══ GIVEN DATA
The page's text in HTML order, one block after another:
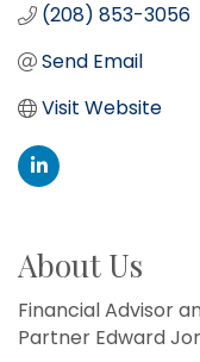
(208) 853-3056
Send Email
Visit Website
About Us
Financial Advisor
Partner Edward
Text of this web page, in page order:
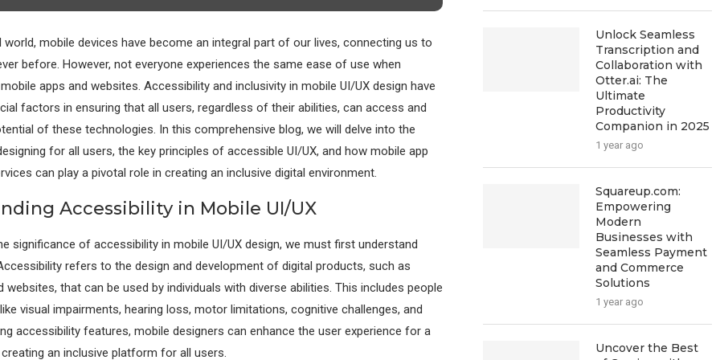
world, mobile devices have become an integral part of our lives, connecting us to
before. However, not everyone experiences the same ease of use when
apps and websites. Accessibility and inclusivity in mobile UI/UX design have
factors in ensuring that all users, regardless of their abilities, can access and
of these technologies. In this comprehensive blog, we will delve into the
for all users, the key principles of accessible UI/UX, and how mobile app
can play a pivotal role in creating an inclusive digital environment.
Accessibility in Mobile UI/UX
significance of accessibility in mobile UI/UX design, we must first understand
refers to the design and development of digital products, such as
websites, that can be used by individuals with diverse abilities. This includes people
visual impairments, hearing loss, motor limitations, cognitive challenges, and
accessibility features, mobile designers can enhance the user experience for a
an inclusive platform for all users.
Unlock Seamless
Transcription and
Collaboration with
Otter.ai: The
Ultimate
Productivity
Companion in 2025
1 year ago
Squareup.com:
Empowering
Modern
Businesses with
Seamless Payment
and Commerce
Solutions
1 year ago
Uncover the Best
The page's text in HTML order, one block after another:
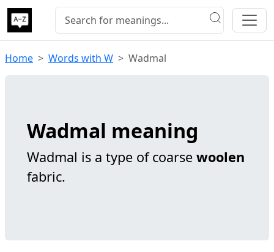
Home Words with W Wadmal
Wadmal meaning
Wadmal is a type of coarse woolen
fabric.
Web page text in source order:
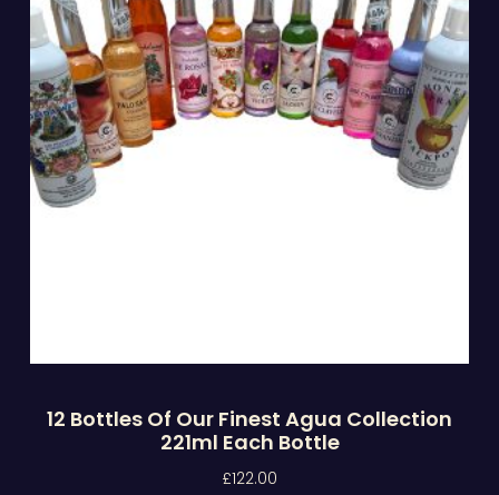
12 Bottles Of Our Finest Agua Collection
221ml Each Bottle
£122.00
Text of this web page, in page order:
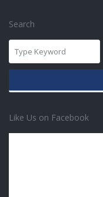
Search
Like Us on Facebook
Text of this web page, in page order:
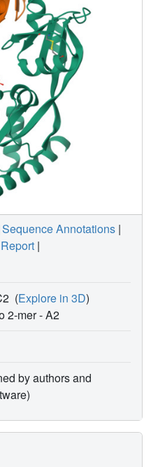
that are relatively
the structural
rapidly. More
between the SGX
using PDB-BLAST
Only one structure,
compared to all folds in
Sequence Annotations |
|
(Explore in 3D)
2-mer -A2
by authors and
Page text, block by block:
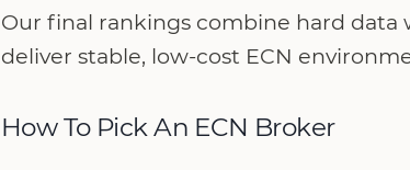
Our final rankings combine hard
deliver stable, low-cost ECN
How To Pick An ECN Broker
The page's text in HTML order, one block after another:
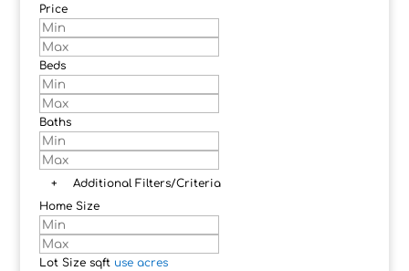
Price
Beds
Baths
+
Additional Filters/Criteria
Home Size
Lot Size sqft use acres
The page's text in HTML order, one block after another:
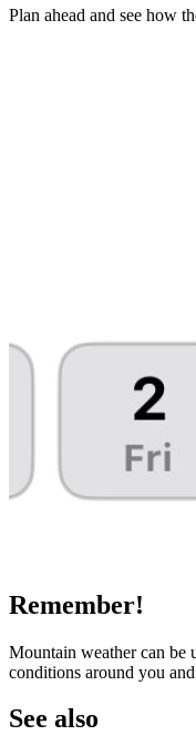
Plan ahead and see how
Remember!
Mountain weather can be
conditions around you
See also
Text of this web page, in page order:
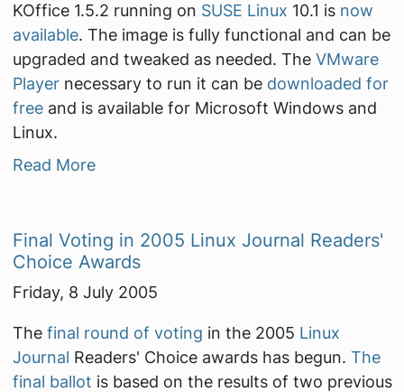
KOffice 1.5.2 running on SUSE Linux 10.1 is now
available. The image is fully functional and can be
upgraded and tweaked as needed. The VMware
Playernecessary to run it can be downloaded for
freeand is available for Microsoft Windows and
Linux.
Read More
Final Voting in 2005 Linux Journal Readers'
Choice Awards
Friday, 8 July 2005
The final round of voting in the 2005 Linux
Journal Readers' Choice awards has begun. The
final ballot is based on the results of two previous
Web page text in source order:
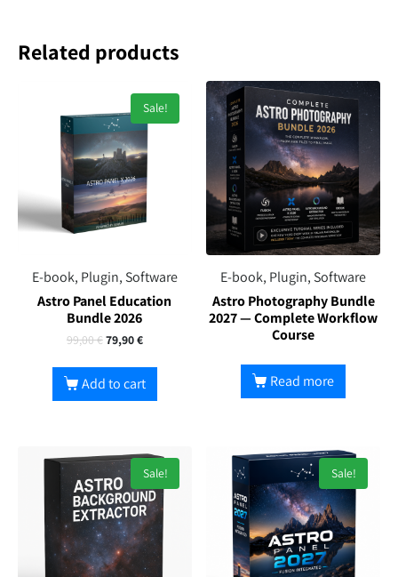
Related products
Sale!
E-book, Plugin, Software
Astro Panel Education
Bundle 2026
99,00€79,90€
Add to cart
E-book, Plugin, Software
Astro Photography Bundle
2027 — Complete Workflow
Course
Read more
Sale! Sale!
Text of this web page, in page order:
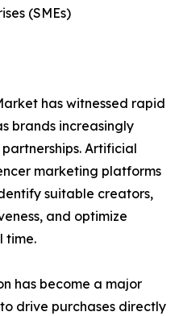
(SMEs)
has witnessed rapid
brands increasingly
Artificial
marketing platforms
suitable creators,
and optimize
time.
has become a major
drive purchases directly
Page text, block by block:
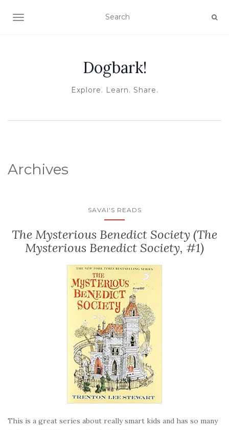
TOGGLE NAVIGATION
Dogbark!
Explore. Learn. Share.
Archives
SAVAI'S READS
The Mysterious Benedict Society (The
Mysterious Benedict Society, #1)
This is a great series about really smart kids and has so many
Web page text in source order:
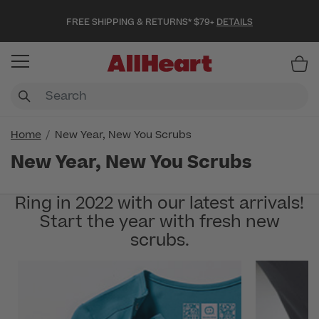
FREE SHIPPING & RETURNS* $79+ DETAILS
Home New Year, New You Scrubs
New Year, New You Scrubs
Ring in 2022 with our latest arrivals!
Start the year with fresh new
scrubs.
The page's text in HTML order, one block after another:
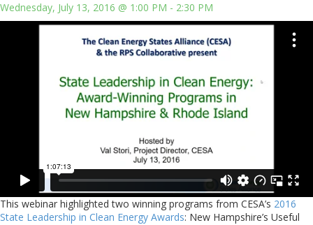
Wednesday, July 13, 2016 @ 1:00 PM - 2:30 PM
This webinar highlighted two winning programs from CESA’s 2016
State Leadership in Clean Energy Awards: New Hampshire’s Useful
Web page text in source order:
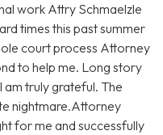
work Attry Schmaelzle
times this past summer
court process Attorney
to help me. Long story
am truly grateful. The
nightmare.Attorney
for me and successfully
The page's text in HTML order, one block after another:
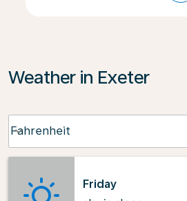
Weather in Exeter
Fahrenheit
keyboard_arrow_down
Friday
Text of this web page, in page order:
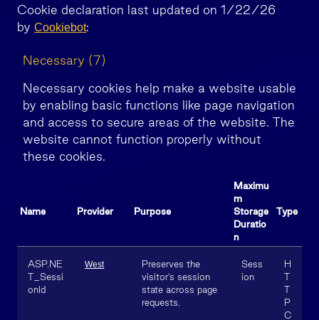
Cookie declaration last updated on 1/22/26
by Cookiebot:
Necessary (7)
Necessary cookies help make a website usable
by enabling basic functions like page navigation
and access to secure areas of the website. The
website cannot function properly without
these cookies.
Name Provider Purpose
Maximu
m
Storage
Duratio
n
Type
ASP.NE
T_Sessi
onId
West
Preserves the
visitor’s session
state across page
requests.
Sess
ion
H
T
T
P
C
════
PROBLEM REQUIREMENTS: Output the material above verbatim but exclude each picture.

RESULT:
The page's text in HTML order, one block after another:
(208) 853-3056
Send Email
Visit Website
About Us
Financial Advisor
Partner Edward
Text of this web page, in page order:
world, mobile devices have become an integral part of our lives, connecting us to
before. However, not everyone experiences the same ease of use when
apps and websites. Accessibility and inclusivity in mobile UI/UX design have
factors in ensuring that all users, regardless of their abilities, can access and
of these technologies. In this comprehensive blog, we will delve into the
for all users, the key principles of accessible UI/UX, and how mobile app
can play a pivotal role in creating an inclusive digital environment.
Accessibility in Mobile UI/UX
significance of accessibility in mobile UI/UX design, we must first understand
refers to the design and development of digital products, such as
websites, that can be used by individuals with diverse abilities. This includes people
visual impairments, hearing loss, motor limitations, cognitive challenges, and
accessibility features, mobile designers can enhance the user experience for a
an inclusive platform for all users.
Unlock Seamless
Transcription and
Collaboration with
Otter.ai: The
Ultimate
Productivity
Companion in 2025
1 year ago
Squareup.com:
Empowering
Modern
Businesses with
Seamless Payment
and Commerce
Solutions
1 year ago
Uncover the Best
The page's text in HTML order, one block after another:
Home Words with W Wadmal
Wadmal meaning
Wadmal is a type of coarse woolen
fabric.
Web page text in source order:
12 Bottles Of Our Finest Agua Collection
221ml Each Bottle
£122.00
Text of this web page, in page order:
Search
Like Us on Facebook
Text of this web page, in page order:
that are relatively
the structural
rapidly. More
between the SGX
using PDB-BLAST
Only one structure,
compared to all folds in
Sequence Annotations |
|
(Explore in 3D)
2-mer -A2
by authors and
Page text, block by block:
Our final rankings combine hard
deliver stable, low-cost ECN
How To Pick An ECN Broker
The page's text in HTML order, one block after another:
Price
Beds
Baths
+
Additional Filters/Criteria
Home Size
Lot Size sqft use acres
The page's text in HTML order, one block after another:
Plan ahead and see how
Remember!
Mountain weather can be
conditions around you
See also
Text of this web page, in page order:
KOffice 1.5.2 running on SUSE Linux 10.1 is now
available. The image is fully functional and can be
upgraded and tweaked as needed. The VMware
Playernecessary to run it can be downloaded for
freeand is available for Microsoft Windows and
Linux.
Read More
Final Voting in 2005 Linux Journal Readers'
Choice Awards
Friday, 8 July 2005
The final round of voting in the 2005 Linux
Journal Readers' Choice awards has begun. The
final ballot is based on the results of two previous
Web page text in source order:
Related products
Sale!
E-book, Plugin, Software
Astro Panel Education
Bundle 2026
99,00€79,90€
Add to cart
E-book, Plugin, Software
Astro Photography Bundle
2027 — Complete Workflow
Course
Read more
Sale! Sale!
Text of this web page, in page order:
(SMEs)
has witnessed rapid
brands increasingly
Artificial
marketing platforms
suitable creators,
and optimize
time.
has become a major
drive purchases directly
Page text, block by block:
TOGGLE NAVIGATION
Dogbark!
Explore. Learn. Share.
Archives
SAVAI'S READS
The Mysterious Benedict Society (The
Mysterious Benedict Society, #1)
This is a great series about really smart kids and has so many
Web page text in source order:
FREE SHIPPING & RETURNS* $79+ DETAILS
Home New Year, New You Scrubs
New Year, New You Scrubs
Ring in 2022 with our latest arrivals!
Start the year with fresh new
scrubs.
The page's text in HTML order, one block after another:
Wednesday, July 13, 2016 @ 1:00 PM - 2:30 PM
This webinar highlighted two winning programs from CESA’s 2016
State Leadership in Clean Energy Awards: New Hampshire’s Useful
Web page text in source order:
work Attry Schmaelzle
times this past summer
court process Attorney
to help me. Long story
am truly grateful. The
nightmare.Attorney
for me and successfully
The page's text in HTML order, one block after another:
Weather in Exeter
Fahrenheit
keyboard_arrow_down
Friday
Text of this web page, in page order:
Cookie declaration last updated on 1/22/26
by Cookiebot:
Necessary (7)
Necessary cookies help make a website usable
by enabling basic functions like page navigation
and access to secure areas of the website. The
website cannot function properly without
these cookies.
Name Provider Purpose
Maximu
m
Storage
Duratio
n
Type
ASP.NE
T_Sessi
onId
West
Preserves the
visitor’s session
state across page
requests.
Sess
ion
H
T
T
P
C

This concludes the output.